Veel komische figuren droegen vroeger de naam van een gerecht. Zo had je in Duitsland
Hanswurst,
Junker Stockfisch en
Pickelhering, in Engeland
Jack Pudding, in Frankrijk
Jean Potage, in Italië
Signor Maccheroni en in Hongarije
Paprika Jancsi. Door rondreizende kermisartiesten raakten veel personages ook
in andere landen ingeburgerd. In Nederland bijvoorbeeld werd
Jean Potage bekend als
Jan Soep. Wie potsen maakte, heette
Hansworst of
Pekelharing. Van lieverlee werd ook in de oud-Hollandse
poppenkast de hoofdpersoon met deze twee namen aangesproken, voordat men hem
Jan Klaassen noemde. In het
volkspoppenspel treffen we verder een aantal kluchtfiguren aan voor wie lekker
eten belangrijk is, hoewel hun naam daar niet op wijst.

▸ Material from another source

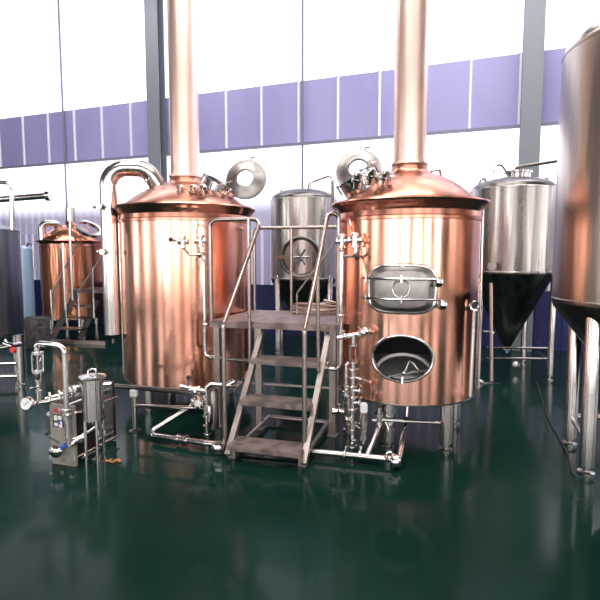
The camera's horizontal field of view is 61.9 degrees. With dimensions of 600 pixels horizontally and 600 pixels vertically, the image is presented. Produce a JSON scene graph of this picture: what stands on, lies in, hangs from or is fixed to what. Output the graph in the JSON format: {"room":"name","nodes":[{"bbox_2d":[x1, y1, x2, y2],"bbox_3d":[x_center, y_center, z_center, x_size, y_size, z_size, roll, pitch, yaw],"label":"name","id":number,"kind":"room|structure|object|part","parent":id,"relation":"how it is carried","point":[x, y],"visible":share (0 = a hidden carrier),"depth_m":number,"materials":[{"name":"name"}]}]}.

Gioppino bijvoorbeeld, uit de Noord-Italiaanse stad Bergamo, is dol op polenta,
een gerecht dat bereid is uit maïsmeel. Voor
Pulcinella is spaghetti het favoriete kostje, voor
Mr Punch zijn het
worstjes. Bij sommige lekkerbekken gaat de voorkeur meer uit naar de fles.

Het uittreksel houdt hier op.